サムスン電子が人工知能(AI)半導体の中核部品である高帯域幅メモリー(HBM)の次世代製品「HBM4E」サンプルを世界で初めてグローバル顧客企業に供給した。
今年2月に第6世代HBMであるHBM4を世界で初めて量産出荷したのに続き、約3カ月で次世代製品のサンプル供給まで開始し、AIメモリー市場の主導権確保に一段と速度を上げている。
サムスン電子は29日、業界最高水準の性能を実装した「HBM4E 12段」サンプルを出荷したと明らかにした。
今回の製品はHBM4で検証済みの1c(10ナノ級第6世代)DRAMと4ナノのファウンドリー工程を併用した。設計および工程の最適化により性能を大幅に引き上げたという説明である。
HBM4Eのピン当たり動作速度は14Gbps(毎秒ギガビット)から最大16Gbpsまで対応する。これは前作HBM4比で20%以上向上した数値だ。単一スタック基準で毎秒3.6TB(テラバイト)の帯域幅を実現し、大規模言語モデル(LLM)と次世代AIシステムのデータ処理性能を高めた。
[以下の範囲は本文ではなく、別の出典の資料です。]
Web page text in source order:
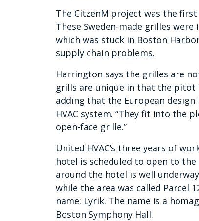
The CitzenM project was the
These Sweden-made grilles
which was stuck in Boston
supply chain problems.
Harrington says the grilles are
grills are unique in that the pitot
adding that the European
HVAC system. “They fit into the
open-face grille.”
United HVAC’s three years of
hotel is scheduled to open to
around the hotel is well
while the area was called Parcel
name: Lyrik. The name is a
Boston Symphony Hall.
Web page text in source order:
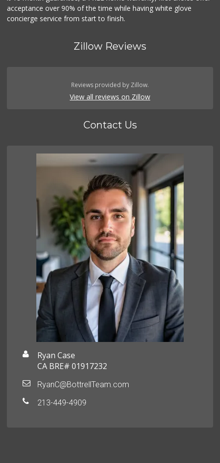
acceptance over 90% of the time while having white glove
concierge service from start to finish.
Zillow Reviews
Reviews provided by Zillow.
View all reviews on Zillow
Contact Us
Ryan Case
CA BRE# 01917232
RyanC@BottrellTeam.com
213-449-4909
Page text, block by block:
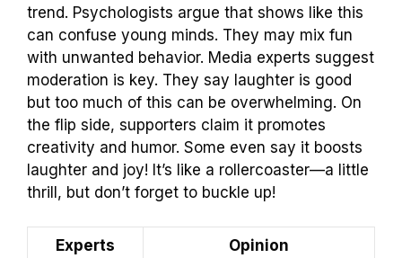
trend. Psychologists argue that shows like this
can confuse young minds. They may mix fun
with unwanted behavior. Media experts suggest
moderation is key. They say laughter is good
but too much of this can be overwhelming. On
the flip side, supporters claim it promotes
creativity and humor. Some even say it boosts
laughter and joy! It’s like a rollercoaster—a little
thrill, but don’t forget to buckle up!
Experts Opinion
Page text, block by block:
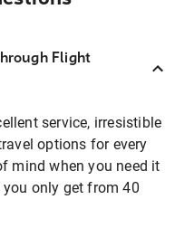
Flight
service, irresistible
options for every
mind when you need it
only get from 40
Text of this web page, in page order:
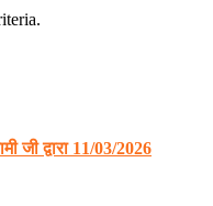
जी द्वारा 11/03/2026
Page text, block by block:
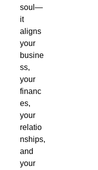
soul—
it
aligns
your
busine
ss,
your
financ
es,
your
relatio
nships,
and
your
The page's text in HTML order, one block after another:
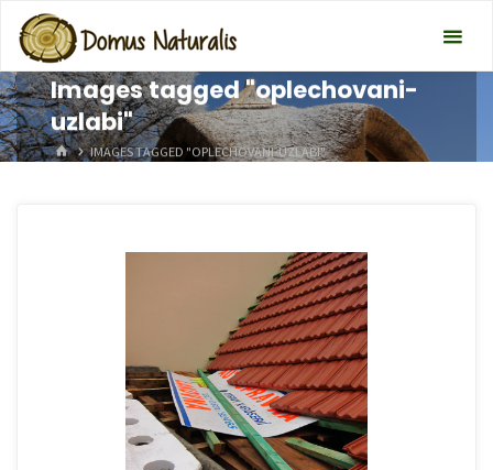
Images tagged "oplechovani-
uzlabi"
HOMEIMAGES TAGGED "OPLECHOVANI-UZLABI"
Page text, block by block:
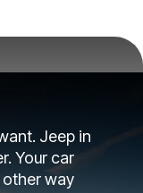
Jeep in
Your car
way
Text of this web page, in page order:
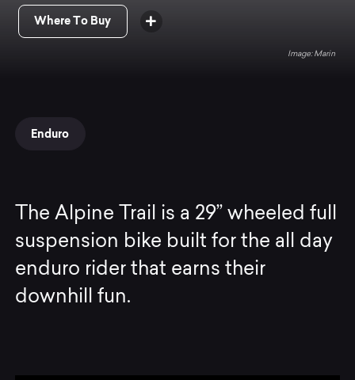
Where To Buy
Marin
Enduro
The Alpine Trail is a 29” wheeled full
suspension bike built for the all day
enduro rider that earns their
downhill fun.
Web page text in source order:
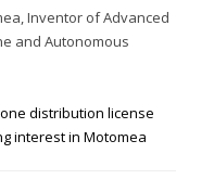
Inventor of Advanced
and Autonomous
distribution license
interest in Motomea
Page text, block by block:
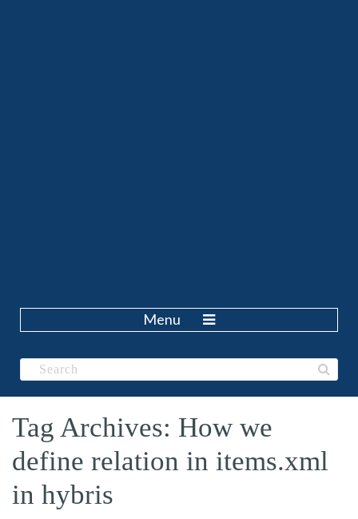
Menu
Tag Archives: How we
define relation in items.xml
in hybris
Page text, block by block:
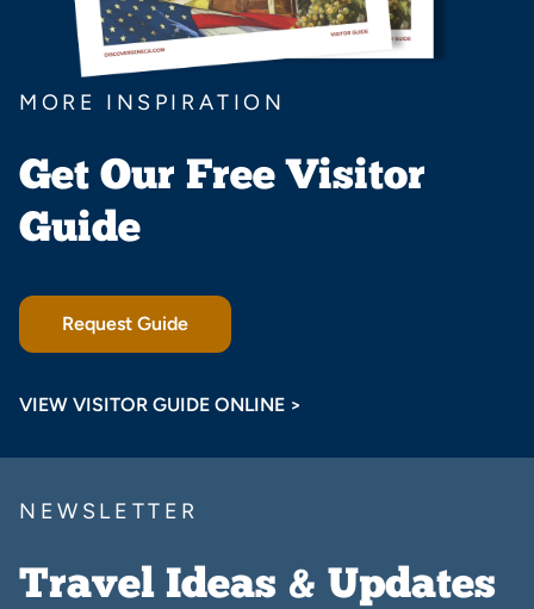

容量も拡大した。HBM4E 12段製品は48GB(ギガバイト)の大容量を実現し、前作比で30%以上増加した。今後は32GB(8段)、64GB(16段)製品までラインアップを拡大する計画である。
電力効率と発熱性能も改善した。サムスン電子は低消費電力設計とパッケージング構造の最適化により、前作比でエネルギー効率は16%、熱抵抗特性は14%以上向上したと説明した。
サムスン電子は今回のサンプル供給を皮切りに、顧客のスケジュールに合わせて本格的な量産供給に乗り出す予定である。
ファン・サンジュン サムスン電子メモリー事業部開発担当副社長は「HBM4の量産成功に続き、次世代HBM4Eのサンプル供給まで滞りなく完遂し、技術リーダーシップを改めて立証した」と述べ、「先制的な生産インフラ投資と技術の超格差を土台に、グローバルAIメモリー市場の成長を主導していく」と語った。
一方、競合のSKハイニックスもHBM4Eの発売時期を前倒ししていると伝わり、次世代HBM市場の競争は一段と激化する見通しだ。業界によると、SKハイニックスは当初今年下半期のサンプル出荷を計画していたが、開発速度が予想より速まったことから日程の調整を検討中だとされる。